Attending physicians discontinued the masked medication in six patients (4%) because they assumed, despite being blinded to the treatment that these patients were receiving, that “morphine” infusion was the cause of low blood pressure. Two of these patients had been receiving placebo infusions only, but the other four were receiving morphine. This illustrates the concerns and uncertainty of clinicians about the potential adverse effects of morphine on blood pressure in neonates.
One of the major limitations of our study, as well as of previous studies investigating haemodynamic effects of morphine in newborns, is that effects of prolonged morphine use on blood pressure were not studied. As the existing models for calculating “normal blood pressure” seem to be reliable during the first postnatal days only, we analysed blood pressures for the first 48 hours. Another limitation of our study is that blood pressure data were analysed in two hour time intervals. Blood pressure was measured using indwelling arterial lines, and monitors immediately sounded an alarm if hypotension occurred, giving the attending clinicians the opportunity to treat it. However, the blood pressures analysed seem to realistically reflect actual continuous blood pressures. This is confirmed by the fact that, like the blood pressure data, the use of vasopressors/inotropic agents did not differ between the two treatment groups.
Previous small studies, which are difficult to compare because of different settings and morphine dosage regimens, have produced conflicting results.12,13,15,16,17 In contrast with our data, the NEOPAIN trial of Anand et al28 showed a significant increase in intravenous vasopressors and fluid boluses after morphine boluses and after the first 24 hours of morphine infusion compared with placebo. This difference may be explained by the higher morphine doses (up to 30 μg/kg/h) used in some gestational age groups of the NEOPAIN trial. In analogy, the use of additional morphine was related to an increased incidence of hypotension in our study, although this was not significant in the morphine treated infants. Obviously, there appears to be a dose‐response relation between the amount of morphine used and the incidence of hypotension. Extrapolation of these data therefore suggests that, if higher morphine doses are used, more frequent periods of hypotension can be expected. The significant effect of morphine on blood pressure can be further explained by a difference in the populations studied in the two studies—for instance, a difference in gestational ages—and a different definition of hypotension. Furthermore, as the NEOPAIN trial included a larger study sample (898 patients), it may have been able to detect a smaller decrease in blood pressure than our study.
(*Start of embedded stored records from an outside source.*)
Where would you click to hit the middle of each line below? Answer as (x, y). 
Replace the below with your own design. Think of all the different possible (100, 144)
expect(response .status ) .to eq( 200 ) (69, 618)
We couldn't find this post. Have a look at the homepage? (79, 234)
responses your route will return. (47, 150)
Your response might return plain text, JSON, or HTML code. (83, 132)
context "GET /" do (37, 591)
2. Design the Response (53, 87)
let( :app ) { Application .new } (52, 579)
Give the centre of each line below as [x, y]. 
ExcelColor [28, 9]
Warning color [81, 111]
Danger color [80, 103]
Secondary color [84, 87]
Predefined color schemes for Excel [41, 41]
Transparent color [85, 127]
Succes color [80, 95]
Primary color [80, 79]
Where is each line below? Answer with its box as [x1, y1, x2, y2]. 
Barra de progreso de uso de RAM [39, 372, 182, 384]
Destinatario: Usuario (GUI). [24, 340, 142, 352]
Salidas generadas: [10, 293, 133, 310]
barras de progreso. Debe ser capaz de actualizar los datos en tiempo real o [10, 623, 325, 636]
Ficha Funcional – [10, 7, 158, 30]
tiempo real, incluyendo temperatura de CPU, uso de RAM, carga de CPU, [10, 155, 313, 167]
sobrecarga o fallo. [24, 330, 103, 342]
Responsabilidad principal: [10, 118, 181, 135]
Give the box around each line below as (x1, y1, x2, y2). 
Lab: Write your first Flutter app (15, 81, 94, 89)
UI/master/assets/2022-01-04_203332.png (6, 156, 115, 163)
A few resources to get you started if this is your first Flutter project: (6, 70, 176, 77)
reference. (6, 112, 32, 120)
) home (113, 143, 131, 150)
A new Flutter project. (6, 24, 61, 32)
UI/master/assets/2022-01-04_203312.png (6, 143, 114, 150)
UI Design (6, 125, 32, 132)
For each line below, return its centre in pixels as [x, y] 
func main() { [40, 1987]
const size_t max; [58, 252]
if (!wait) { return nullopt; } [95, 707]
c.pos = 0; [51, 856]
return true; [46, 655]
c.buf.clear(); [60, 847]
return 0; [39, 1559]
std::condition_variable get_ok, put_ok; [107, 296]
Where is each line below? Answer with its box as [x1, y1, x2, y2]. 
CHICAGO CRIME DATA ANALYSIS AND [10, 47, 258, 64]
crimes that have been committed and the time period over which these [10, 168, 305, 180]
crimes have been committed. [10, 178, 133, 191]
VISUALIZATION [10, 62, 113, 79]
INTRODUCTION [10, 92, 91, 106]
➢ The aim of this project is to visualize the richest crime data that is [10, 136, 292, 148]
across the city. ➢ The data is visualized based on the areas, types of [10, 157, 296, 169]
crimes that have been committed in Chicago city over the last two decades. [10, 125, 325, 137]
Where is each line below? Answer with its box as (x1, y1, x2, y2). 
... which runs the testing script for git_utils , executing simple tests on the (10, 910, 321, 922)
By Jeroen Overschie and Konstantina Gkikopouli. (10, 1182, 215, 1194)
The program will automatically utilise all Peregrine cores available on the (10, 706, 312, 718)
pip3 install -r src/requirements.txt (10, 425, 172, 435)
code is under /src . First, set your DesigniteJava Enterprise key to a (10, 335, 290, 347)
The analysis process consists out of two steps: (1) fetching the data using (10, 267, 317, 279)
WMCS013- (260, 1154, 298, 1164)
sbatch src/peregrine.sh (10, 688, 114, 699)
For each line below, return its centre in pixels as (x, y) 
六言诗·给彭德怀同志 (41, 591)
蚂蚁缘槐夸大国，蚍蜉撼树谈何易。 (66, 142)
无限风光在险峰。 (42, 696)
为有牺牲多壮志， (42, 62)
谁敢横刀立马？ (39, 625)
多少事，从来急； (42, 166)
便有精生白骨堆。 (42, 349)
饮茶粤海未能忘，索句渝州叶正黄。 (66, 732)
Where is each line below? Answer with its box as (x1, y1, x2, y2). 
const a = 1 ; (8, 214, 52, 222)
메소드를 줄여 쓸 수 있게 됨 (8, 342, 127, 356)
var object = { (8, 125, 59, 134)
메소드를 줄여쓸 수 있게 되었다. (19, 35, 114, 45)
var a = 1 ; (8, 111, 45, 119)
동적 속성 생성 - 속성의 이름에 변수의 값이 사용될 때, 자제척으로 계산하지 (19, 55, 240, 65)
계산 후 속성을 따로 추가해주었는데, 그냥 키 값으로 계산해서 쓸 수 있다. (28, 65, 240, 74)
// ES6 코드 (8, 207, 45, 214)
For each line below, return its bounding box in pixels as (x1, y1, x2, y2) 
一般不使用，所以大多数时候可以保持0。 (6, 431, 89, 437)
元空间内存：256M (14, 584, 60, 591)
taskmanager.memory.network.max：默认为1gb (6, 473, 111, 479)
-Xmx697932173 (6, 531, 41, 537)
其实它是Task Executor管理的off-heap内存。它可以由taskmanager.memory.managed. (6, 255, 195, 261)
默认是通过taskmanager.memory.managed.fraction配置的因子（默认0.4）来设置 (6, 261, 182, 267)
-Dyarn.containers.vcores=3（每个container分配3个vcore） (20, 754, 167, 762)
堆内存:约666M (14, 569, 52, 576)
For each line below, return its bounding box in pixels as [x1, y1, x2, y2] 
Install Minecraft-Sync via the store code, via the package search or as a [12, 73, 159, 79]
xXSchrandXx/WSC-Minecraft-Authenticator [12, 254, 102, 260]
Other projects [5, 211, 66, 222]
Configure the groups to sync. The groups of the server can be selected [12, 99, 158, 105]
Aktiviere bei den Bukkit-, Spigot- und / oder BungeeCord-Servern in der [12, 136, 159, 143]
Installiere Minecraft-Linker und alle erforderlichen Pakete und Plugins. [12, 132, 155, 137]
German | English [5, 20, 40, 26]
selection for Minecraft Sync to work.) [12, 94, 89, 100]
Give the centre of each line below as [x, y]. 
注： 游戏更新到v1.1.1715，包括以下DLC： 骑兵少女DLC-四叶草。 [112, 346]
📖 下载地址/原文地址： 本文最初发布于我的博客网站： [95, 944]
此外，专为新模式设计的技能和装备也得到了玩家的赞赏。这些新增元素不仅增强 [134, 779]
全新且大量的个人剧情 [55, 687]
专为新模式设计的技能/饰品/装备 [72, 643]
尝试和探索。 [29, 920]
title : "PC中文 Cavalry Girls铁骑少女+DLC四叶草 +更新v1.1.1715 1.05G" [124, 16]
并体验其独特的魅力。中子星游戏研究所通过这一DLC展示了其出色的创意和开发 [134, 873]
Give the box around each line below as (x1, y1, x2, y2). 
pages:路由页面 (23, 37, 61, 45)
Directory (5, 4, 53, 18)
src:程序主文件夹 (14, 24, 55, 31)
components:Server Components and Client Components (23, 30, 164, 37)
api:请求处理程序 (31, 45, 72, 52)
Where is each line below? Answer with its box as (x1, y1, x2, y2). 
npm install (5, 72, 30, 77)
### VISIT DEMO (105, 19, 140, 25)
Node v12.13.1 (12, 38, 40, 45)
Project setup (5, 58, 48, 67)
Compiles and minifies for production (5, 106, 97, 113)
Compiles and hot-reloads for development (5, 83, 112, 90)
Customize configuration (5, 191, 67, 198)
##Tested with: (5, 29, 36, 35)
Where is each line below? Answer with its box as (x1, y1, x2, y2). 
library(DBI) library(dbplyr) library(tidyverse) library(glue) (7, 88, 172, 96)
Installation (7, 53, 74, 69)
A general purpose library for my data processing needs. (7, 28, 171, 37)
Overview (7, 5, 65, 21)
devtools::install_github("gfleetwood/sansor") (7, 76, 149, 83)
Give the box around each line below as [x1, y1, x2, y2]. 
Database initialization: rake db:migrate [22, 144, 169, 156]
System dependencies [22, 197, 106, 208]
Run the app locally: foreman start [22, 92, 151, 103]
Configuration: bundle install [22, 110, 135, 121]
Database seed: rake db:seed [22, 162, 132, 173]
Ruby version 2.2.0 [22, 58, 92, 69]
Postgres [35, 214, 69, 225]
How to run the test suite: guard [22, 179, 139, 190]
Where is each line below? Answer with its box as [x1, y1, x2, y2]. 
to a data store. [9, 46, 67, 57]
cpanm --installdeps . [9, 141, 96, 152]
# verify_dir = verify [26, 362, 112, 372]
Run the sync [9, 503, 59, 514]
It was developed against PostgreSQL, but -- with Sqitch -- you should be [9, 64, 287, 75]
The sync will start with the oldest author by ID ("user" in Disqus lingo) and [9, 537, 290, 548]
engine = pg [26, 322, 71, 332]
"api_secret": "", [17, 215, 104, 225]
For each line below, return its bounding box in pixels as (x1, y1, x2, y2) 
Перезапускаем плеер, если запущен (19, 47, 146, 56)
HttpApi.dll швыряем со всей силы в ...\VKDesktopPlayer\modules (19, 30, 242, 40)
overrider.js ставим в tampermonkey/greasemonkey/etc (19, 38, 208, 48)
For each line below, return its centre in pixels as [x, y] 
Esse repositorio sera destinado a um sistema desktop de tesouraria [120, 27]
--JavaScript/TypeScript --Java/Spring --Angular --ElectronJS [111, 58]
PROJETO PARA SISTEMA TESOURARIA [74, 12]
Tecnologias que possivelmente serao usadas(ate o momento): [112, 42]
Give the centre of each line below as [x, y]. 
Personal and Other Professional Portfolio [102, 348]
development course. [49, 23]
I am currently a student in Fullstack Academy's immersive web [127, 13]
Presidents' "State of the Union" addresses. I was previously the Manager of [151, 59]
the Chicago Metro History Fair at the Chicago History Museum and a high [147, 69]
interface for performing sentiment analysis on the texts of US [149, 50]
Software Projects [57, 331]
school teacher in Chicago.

In the individual neonatal patient, however, even the low morphine doses used in our study may well exert hypotensive effects. Seventy percent of the morphine treated infants showed hypotension for at least some of the time compared with 47% of the placebo treated infants (p = 0.004), and the use of additional open label morphine in the placebo group was also related to hypotension. Although overall blood pressures were comparable, this indicates that hypotension probably occurs for limited periods of time in morphine treated neonates. As the use of volume expanders and vasopressor drugs was not increased in the morphine group, the hypotension induced by morphine did not appear to affect the haemodynamic stability of these infants. The clinicians who prescribed these volume expanders and vasopressor drugs were not able to detect the increased frequency of hypotension or decided that no treatment was necessary for this decrease in blood pressure. The latter is more likely because the hypotension was minimal or self limiting, resulting in higher blood pressures before the start of treatment. Why this difference between the incidence of hypotension found by the researchers and treatment by clinicians was not found in the placebo group remains unclear. In a previous report,20 we have already shown no negative consequences of morphine on clinical outcome measures, such as length of stay in intensive care, duration of ventilation, or incidence of secondary morbidity. We conclude therefore that major clinical consequences of the increased incidence of hypotension are not very likely, and that the morphine doses used in this study are safe for ventilated neonates.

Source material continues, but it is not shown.